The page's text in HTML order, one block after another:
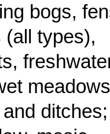
bogs,
types),
ditches;
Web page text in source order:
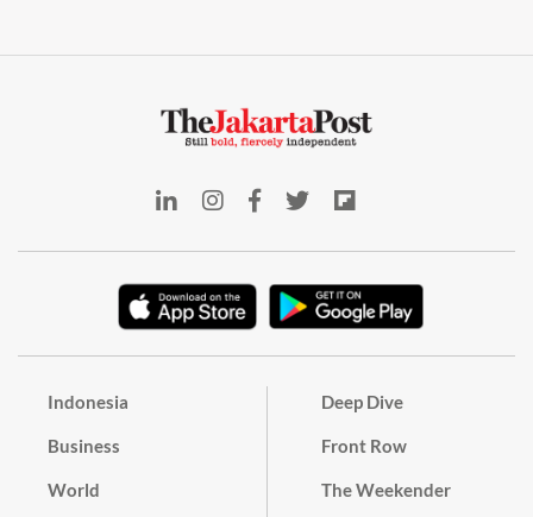
Indonesia
Business
World
Deep Dive
Front Row
The Weekender
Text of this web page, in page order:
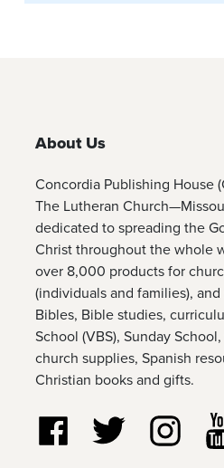
About Us
Concordia Publishing House
The Lutheran
dedicated to spreading the
Christ throughout the whole
over 8,000 products for
(individuals and families),
Bibles, Bible studies,
School (VBS), Sunday
church supplies, Spanish
Christian books and gifts.
Follow us on Facebook
Follow us on
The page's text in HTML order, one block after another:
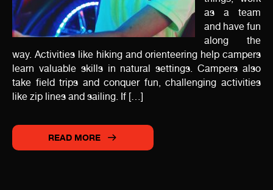
as a team
and have fun
along the
way. Activities like hiking and orienteering help campers
learn valuable skills in natural settings. Campers also
take field trips and conquer fun, challenging activities
like zip lines and sailing. If […]
READ MORE
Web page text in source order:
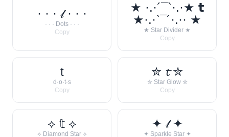
· · · 𝓉 · · ·
· · · Dots · · ·
Copy
★ ·.·´¯`·.·★ 𝘁
★·.·`¯´·.·· ★
★ Star Divider ★
Copy
t
d·o·t·s
Copy
✮ 𝓽 ✮
✮ Star Glow ✮
Copy
⟡ 𝕥 ⟡
⟡ Diamond Star ⟡
✦ 𝓉 ✦
✦ Sparkle Star ✦
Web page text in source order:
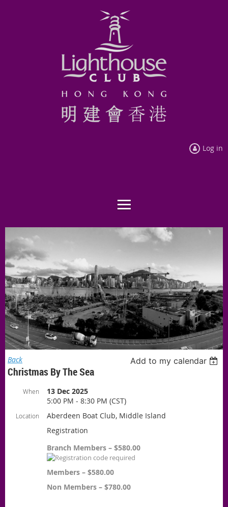
Log in
Back Add to my calendar
Christmas By The Sea
When
13 Dec 2025
5:00 PM - 8:30 PM (CST)
Location
Aberdeen Boat Club, Middle Island
Registration
Branch Members – $580.00
Members – $580.00
Non Members – $780.00
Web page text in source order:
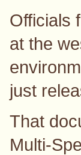
Officials
at the
just
That
Multi-
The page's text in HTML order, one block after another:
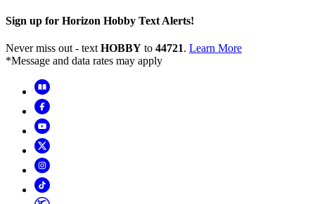
Sign up for Horizon Hobby Text Alerts!
Never miss out - text HOBBY to 44721. Learn More
*Message and data rates may apply
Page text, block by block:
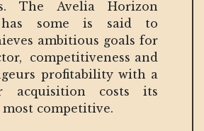
The Avelia Horizon
some is said to
ambitious goals for
competitiveness and
profitability with a
acquisition costs its
competitive.
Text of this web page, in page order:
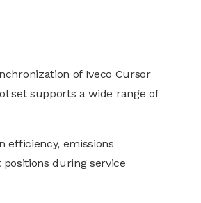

[What the task requires]: When an image appears in the data, skip it and output the rest exactly.

[Response area]:
The page's text in HTML order, one block after another:
bogs,
types),
ditches;
Web page text in source order:
Indonesia
Business
World
Deep Dive
Front Row
The Weekender
Text of this web page, in page order:
About Us
Concordia Publishing House
The Lutheran
dedicated to spreading the
Christ throughout the whole
over 8,000 products for
(individuals and families),
Bibles, Bible studies,
School (VBS), Sunday
church supplies, Spanish
Christian books and gifts.
Follow us on Facebook
Follow us on
The page's text in HTML order, one block after another:
as a team
and have fun
along the
way. Activities like hiking and orienteering help campers
learn valuable skills in natural settings. Campers also
take field trips and conquer fun, challenging activities
like zip lines and sailing. If […]
READ MORE
Web page text in source order:
· · · 𝓉 · · ·
· · · Dots · · ·
Copy
★ ·.·´¯`·.·★ 𝘁
★·.·`¯´·.·· ★
★ Star Divider ★
Copy
t
d·o·t·s
Copy
✮ 𝓽 ✮
✮ Star Glow ✮
Copy
⟡ 𝕥 ⟡
⟡ Diamond Star ⟡
✦ 𝓉 ✦
✦ Sparkle Star ✦
Web page text in source order:
Log in
Back Add to my calendar
Christmas By The Sea
When
13 Dec 2025
5:00 PM - 8:30 PM (CST)
Location
Aberdeen Boat Club, Middle Island
Registration
Branch Members – $580.00
Members – $580.00
Non Members – $780.00
Web page text in source order:
Officials
at the
just
That
Multi-
The page's text in HTML order, one block after another:
Sign up for Horizon Hobby Text Alerts!
Never miss out - text HOBBY to 44721. Learn More
*Message and data rates may apply
Page text, block by block:
The Avelia Horizon
some is said to
ambitious goals for
competitiveness and
profitability with a
acquisition costs its
competitive.
Text of this web page, in page order:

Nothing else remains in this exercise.